I have a 2 machines which are connected to a S1070. Each machine obviously sees 2 C1060 (half of the S1070) and if
I run deviceQuery I see all 4 C1060. However if I run a sample test from the SDK (reduction for example but any other application)
one of the machines will hang on device 0 and succeed on device 1 and the second machine will succeed on device 0 and hang on device 1.
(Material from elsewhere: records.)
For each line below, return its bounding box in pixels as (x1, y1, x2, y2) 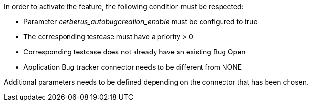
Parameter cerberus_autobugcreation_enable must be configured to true (23, 17, 258, 26)
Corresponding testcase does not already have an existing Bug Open (23, 48, 245, 56)
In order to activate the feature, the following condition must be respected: (4, 2, 244, 11)
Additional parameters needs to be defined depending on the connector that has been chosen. (4, 78, 309, 86)
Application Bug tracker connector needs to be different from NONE (23, 63, 242, 71)
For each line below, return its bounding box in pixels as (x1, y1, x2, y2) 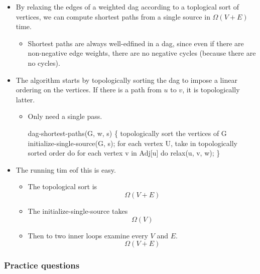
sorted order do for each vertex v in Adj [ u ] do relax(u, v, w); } (28, 148, 220, 158)
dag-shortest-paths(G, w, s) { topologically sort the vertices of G (28, 127, 227, 138)
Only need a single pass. (28, 111, 102, 121)
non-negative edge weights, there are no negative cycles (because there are (28, 48, 256, 58)
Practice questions (4, 259, 80, 271)
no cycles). (28, 57, 60, 68)
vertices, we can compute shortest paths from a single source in (16, 11, 210, 22)
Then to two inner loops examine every (28, 230, 148, 240)
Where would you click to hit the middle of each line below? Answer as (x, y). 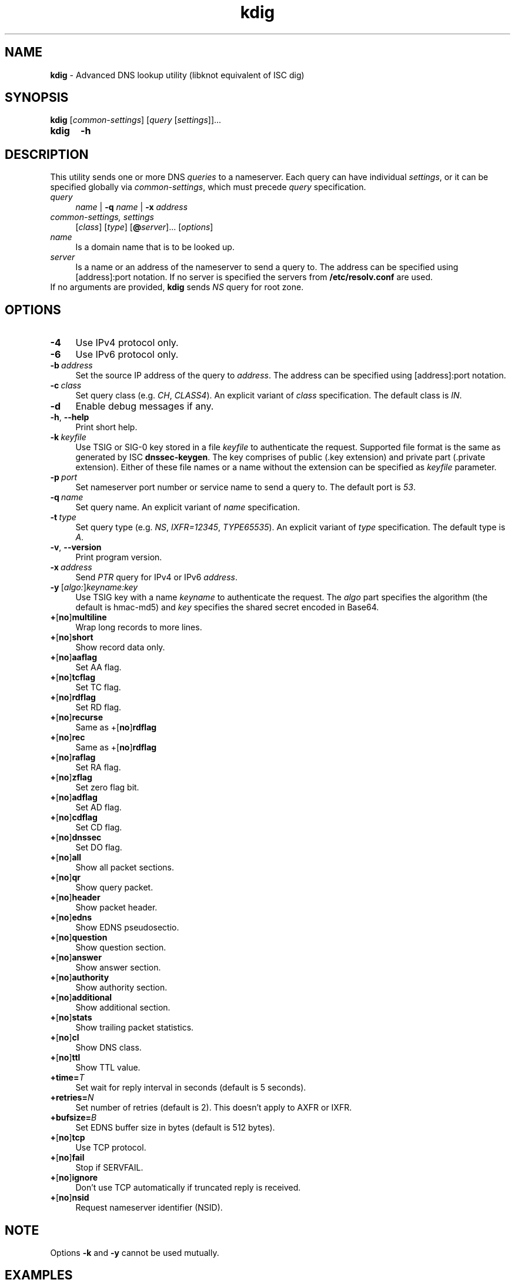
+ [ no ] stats (71, 1018)
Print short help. (106, 427)
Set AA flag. (98, 667)
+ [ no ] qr (65, 878)
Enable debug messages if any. (145, 406)
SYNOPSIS (37, 98)
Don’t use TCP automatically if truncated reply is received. (188, 1188)
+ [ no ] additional (81, 998)
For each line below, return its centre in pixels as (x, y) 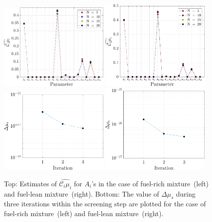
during (186, 193)
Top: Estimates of (30, 183)
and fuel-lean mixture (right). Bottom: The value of (82, 193)
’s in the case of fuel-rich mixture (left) (150, 183)
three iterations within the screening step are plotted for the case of (105, 204)
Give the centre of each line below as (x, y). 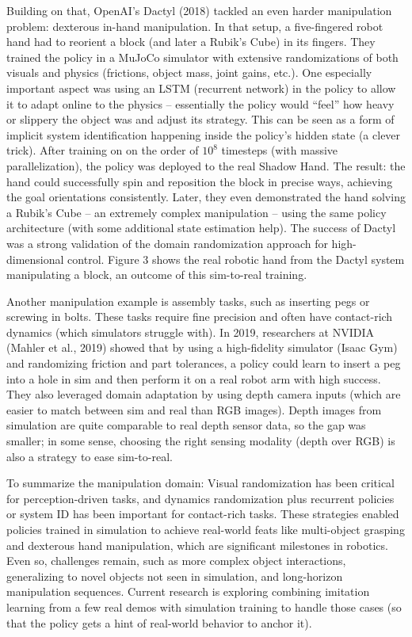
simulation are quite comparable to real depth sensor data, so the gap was (186, 425)
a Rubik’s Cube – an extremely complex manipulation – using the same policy (196, 212)
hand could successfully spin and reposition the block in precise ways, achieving (200, 181)
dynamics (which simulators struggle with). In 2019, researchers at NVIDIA (190, 332)
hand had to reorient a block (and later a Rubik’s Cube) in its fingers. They (191, 42)
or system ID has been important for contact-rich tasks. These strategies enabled (203, 514)
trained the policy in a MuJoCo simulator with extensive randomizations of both (202, 57)
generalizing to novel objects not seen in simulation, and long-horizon (175, 576)
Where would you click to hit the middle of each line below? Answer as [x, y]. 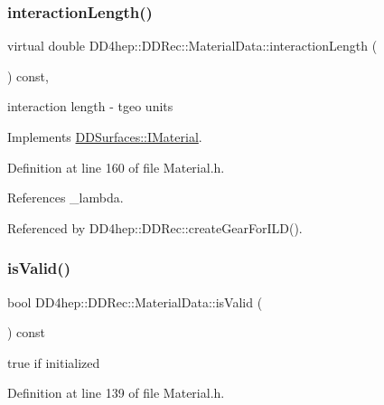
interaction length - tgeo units [90, 106]
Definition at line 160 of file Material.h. [116, 167]
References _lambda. [66, 198]
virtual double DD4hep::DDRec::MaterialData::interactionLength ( [192, 46]
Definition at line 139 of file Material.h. [116, 393]
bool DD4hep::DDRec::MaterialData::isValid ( [135, 301]
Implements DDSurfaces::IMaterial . [105, 137]
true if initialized [54, 362]
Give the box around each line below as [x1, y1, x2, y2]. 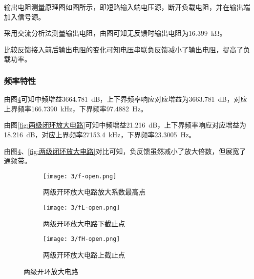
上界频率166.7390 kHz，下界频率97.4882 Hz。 [4, 103, 148, 113]
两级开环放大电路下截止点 [43, 218, 125, 228]
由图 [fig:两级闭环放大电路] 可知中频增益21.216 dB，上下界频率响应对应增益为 [4, 120, 247, 130]
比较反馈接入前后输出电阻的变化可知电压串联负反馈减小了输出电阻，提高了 [4, 44, 243, 54]
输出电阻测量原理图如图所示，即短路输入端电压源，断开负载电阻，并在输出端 [4, 2, 250, 12]
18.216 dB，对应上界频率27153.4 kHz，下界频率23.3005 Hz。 [4, 129, 196, 139]
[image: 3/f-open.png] [43, 172, 117, 180]
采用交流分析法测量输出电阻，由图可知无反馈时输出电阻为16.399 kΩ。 [4, 28, 227, 38]
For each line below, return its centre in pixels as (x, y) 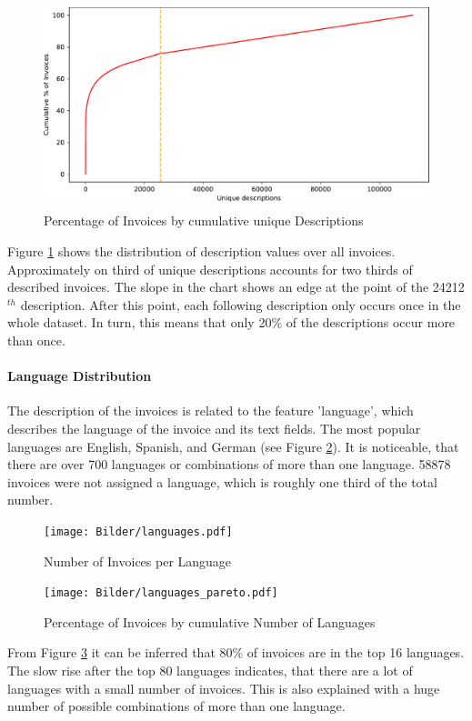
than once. (36, 340)
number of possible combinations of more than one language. (176, 706)
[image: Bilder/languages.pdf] (138, 531)
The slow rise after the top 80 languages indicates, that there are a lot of (210, 670)
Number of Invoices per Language (138, 561)
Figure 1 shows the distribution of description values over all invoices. (201, 250)
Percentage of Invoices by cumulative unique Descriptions (204, 220)
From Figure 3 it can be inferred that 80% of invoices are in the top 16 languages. (236, 652)

Any ideas why? is it cable related?
I’m using CUDA 2.3 and my linux system is: Linux qa-slave5 2.6.18-92.el5 #1 SMP Tue Apr 29 13:16:15 EDT 2008 x86_64 x86_64 x86_64 GNU/Linux
Also, from time to time (after a crash or a reboot usually) the following files just dissapper and then deviceQuery returns only enumeration mode instead
of the 4 cards:
/dev/nvidiactl /dev/nvidia1 /dev/nvidia2
if I manually create thos files like this:
mknod -m 0666 /dev/nvidiactl c 195 255 mknod -m 0666 /dev/nvidia0 c 195 0 mknod -m 0666 /dev/nvidia1 c 195 1
the system sees the cards again and its working as described above.
any assistance would be very appriciated.
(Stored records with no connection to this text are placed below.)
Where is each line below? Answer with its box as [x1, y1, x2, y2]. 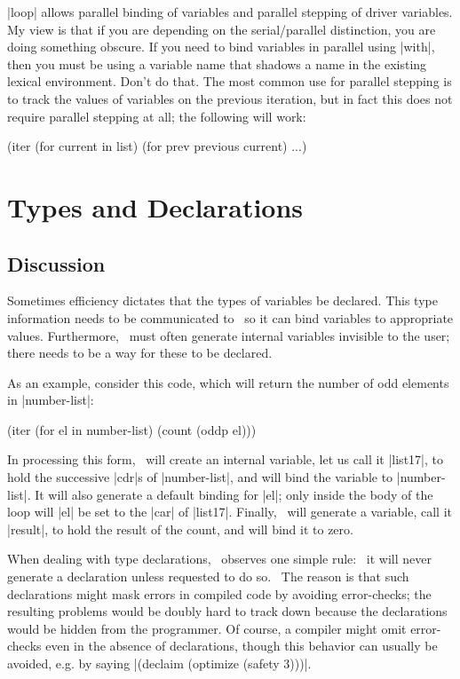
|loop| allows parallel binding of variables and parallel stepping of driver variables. [7, 3, 453, 20]
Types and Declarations [7, 188, 304, 225]
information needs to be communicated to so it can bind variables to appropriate [7, 308, 454, 327]
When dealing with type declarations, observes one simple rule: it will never [7, 549, 432, 568]
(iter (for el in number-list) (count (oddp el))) [7, 420, 257, 438]
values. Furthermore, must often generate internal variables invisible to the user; [7, 326, 450, 344]
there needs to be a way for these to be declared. [7, 343, 273, 362]
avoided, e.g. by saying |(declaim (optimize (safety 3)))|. [7, 654, 312, 673]
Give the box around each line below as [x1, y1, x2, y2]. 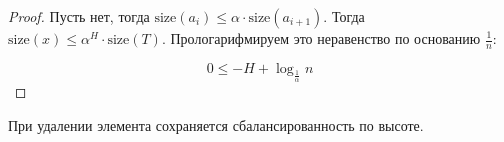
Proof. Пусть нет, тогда [8, 6, 150, 26]
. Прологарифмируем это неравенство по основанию [161, 28, 481, 48]
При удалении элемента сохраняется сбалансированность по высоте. [8, 114, 424, 135]
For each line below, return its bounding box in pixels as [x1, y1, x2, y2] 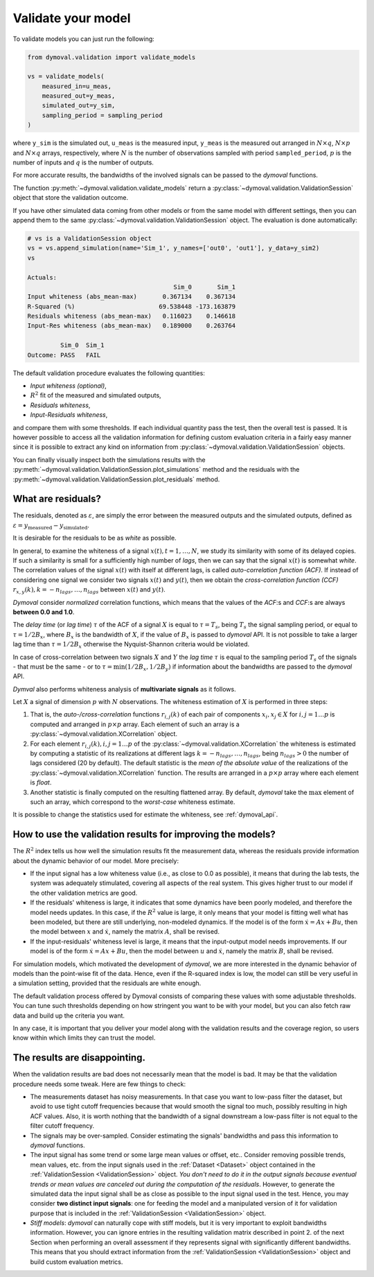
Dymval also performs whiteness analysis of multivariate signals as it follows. [12, 685, 236, 693]
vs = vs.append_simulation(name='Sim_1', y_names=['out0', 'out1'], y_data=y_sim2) [27, 244, 320, 252]
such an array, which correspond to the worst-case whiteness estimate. [30, 798, 235, 806]
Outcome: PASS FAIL [27, 351, 101, 359]
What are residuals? [12, 493, 102, 505]
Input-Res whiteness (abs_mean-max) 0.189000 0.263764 [27, 322, 236, 329]
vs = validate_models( [27, 73, 105, 80]
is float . [30, 778, 52, 787]
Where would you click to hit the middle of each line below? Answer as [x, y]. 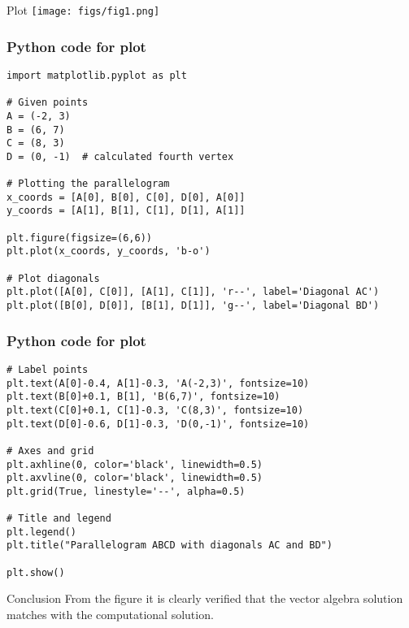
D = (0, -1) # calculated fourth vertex [120, 156]
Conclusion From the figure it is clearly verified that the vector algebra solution [205, 598]
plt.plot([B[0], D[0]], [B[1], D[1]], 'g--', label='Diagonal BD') [193, 306]
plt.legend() [41, 532]
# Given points [48, 103]
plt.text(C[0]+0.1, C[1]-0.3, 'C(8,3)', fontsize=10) [155, 410]
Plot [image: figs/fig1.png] [83, 10]
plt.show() [36, 572]
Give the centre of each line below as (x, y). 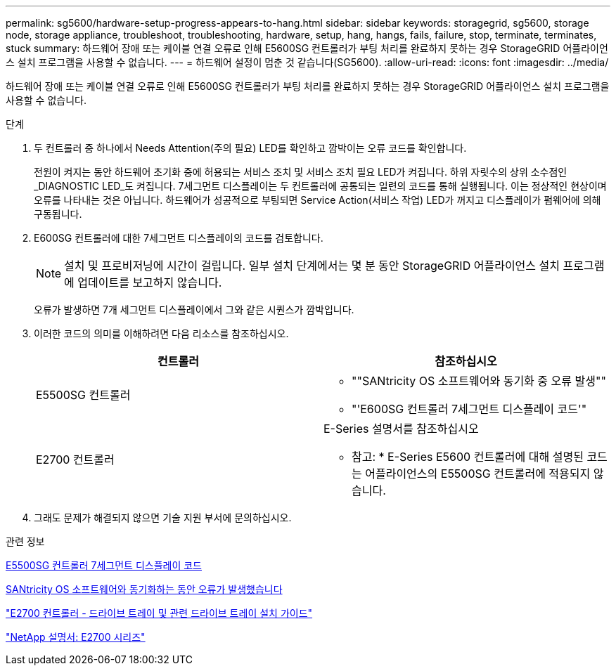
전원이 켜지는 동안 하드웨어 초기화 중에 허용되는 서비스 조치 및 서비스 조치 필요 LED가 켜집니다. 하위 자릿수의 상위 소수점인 (301, 172)
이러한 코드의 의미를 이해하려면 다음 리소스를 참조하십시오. (161, 333)
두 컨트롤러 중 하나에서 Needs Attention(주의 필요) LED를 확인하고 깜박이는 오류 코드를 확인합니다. (250, 148)
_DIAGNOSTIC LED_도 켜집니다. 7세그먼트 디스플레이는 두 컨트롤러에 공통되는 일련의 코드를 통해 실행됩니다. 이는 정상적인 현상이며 (320, 186)
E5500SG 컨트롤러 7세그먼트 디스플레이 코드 (104, 565)
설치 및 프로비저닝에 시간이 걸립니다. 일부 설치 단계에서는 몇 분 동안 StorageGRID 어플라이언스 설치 (312, 266)
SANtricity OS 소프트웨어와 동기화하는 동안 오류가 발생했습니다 (144, 589)
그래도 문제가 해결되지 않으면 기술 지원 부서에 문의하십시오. (163, 517)
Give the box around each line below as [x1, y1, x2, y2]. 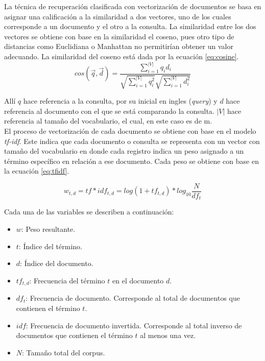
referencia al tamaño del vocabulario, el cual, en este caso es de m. [4, 115, 212, 126]
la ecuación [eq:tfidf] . [4, 165, 69, 176]
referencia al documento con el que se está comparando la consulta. [4, 105, 214, 116]
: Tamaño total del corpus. [22, 347, 105, 357]
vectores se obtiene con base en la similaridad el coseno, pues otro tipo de [4, 31, 234, 41]
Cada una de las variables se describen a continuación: [4, 206, 174, 217]
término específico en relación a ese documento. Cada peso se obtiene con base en [4, 155, 259, 166]
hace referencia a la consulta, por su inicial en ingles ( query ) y [23, 95, 218, 106]
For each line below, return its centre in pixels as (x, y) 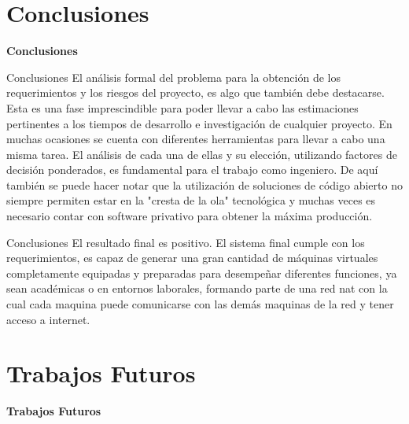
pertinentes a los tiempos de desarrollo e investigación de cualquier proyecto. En (199, 123)
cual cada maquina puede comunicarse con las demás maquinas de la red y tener (200, 304)
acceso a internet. (48, 319)
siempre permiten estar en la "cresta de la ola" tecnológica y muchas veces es (191, 200)
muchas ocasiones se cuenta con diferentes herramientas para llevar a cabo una (196, 139)
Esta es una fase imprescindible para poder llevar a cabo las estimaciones (182, 107)
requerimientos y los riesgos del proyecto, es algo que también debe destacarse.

furthermore if I run bandwidth test on the “faulty” device I get this:
-bash-3.2$ ./bandwidthTest --device=0 Running on...... device 0:Tesla C1060 Quick Mode Host to Device Bandwidth for Pageable memory . Transfer Size (Bytes) Bandwidth(MB/s) 33554432 2150.8 Quick Mode Device to Host Bandwidth for Pageable memory . Transfer Size (Bytes) Bandwidth(MB/s) 33554432 1268.2 Quick Mode Device to Device Bandwidth
the Device to Device bandwidth just hangs…
the same on the “valid/working” device works just fine…